== Segment start ==
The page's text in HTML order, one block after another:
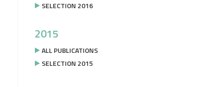
SELECTION 2016
2015
ALL PUBLICATIONS
SELECTION 2015
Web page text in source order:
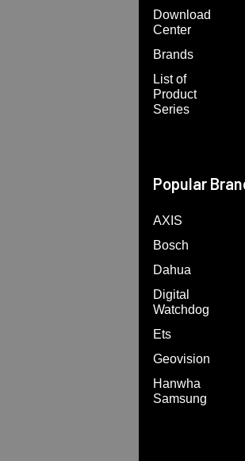
Download
Center
Brands
List of
Product
Series
Popular
AXIS
Bosch
Dahua
Digital
Watchdog
Ets
Geovision
Hanwha
Samsung
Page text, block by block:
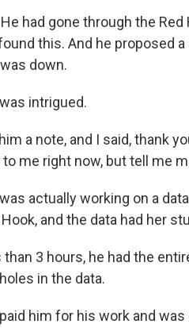
He had gone through the
this. And he proposed
down.
intrigued.
a note, and I said, thank
me right now, but tell me
was actually working on a
and the data had her
than 3 hours, he had the
in the data.
paid him for his work and
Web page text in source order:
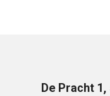
De Pracht
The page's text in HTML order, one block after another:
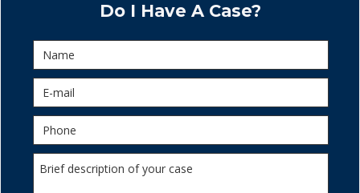
Do I Have A Case?
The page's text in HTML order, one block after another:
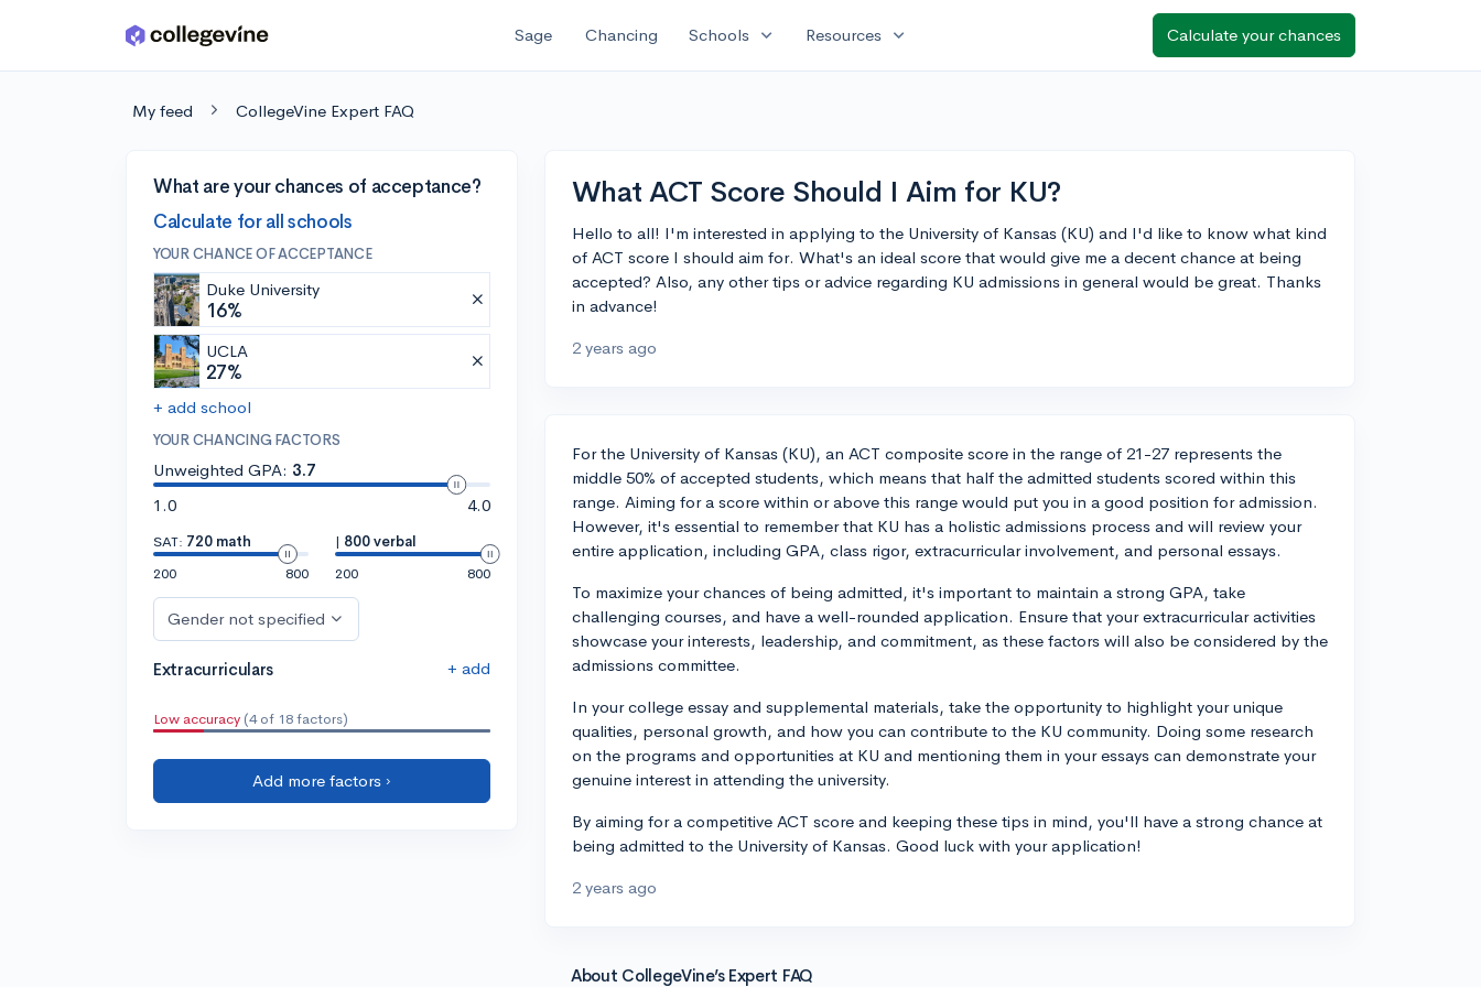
== Segment end ==
Pick up at the line containing "Page text, block" and copy each line exactly until the data ends, including that last line; copy no pictures.

Page text, block by block:
He had gone through the
this. And he proposed
down.
intrigued.
a note, and I said, thank
me right now, but tell me
was actually working on a
and the data had her
than 3 hours, he had the
in the data.
paid him for his work and
Web page text in source order:
De Pracht
The page's text in HTML order, one block after another:
Do I Have A Case?
The page's text in HTML order, one block after another:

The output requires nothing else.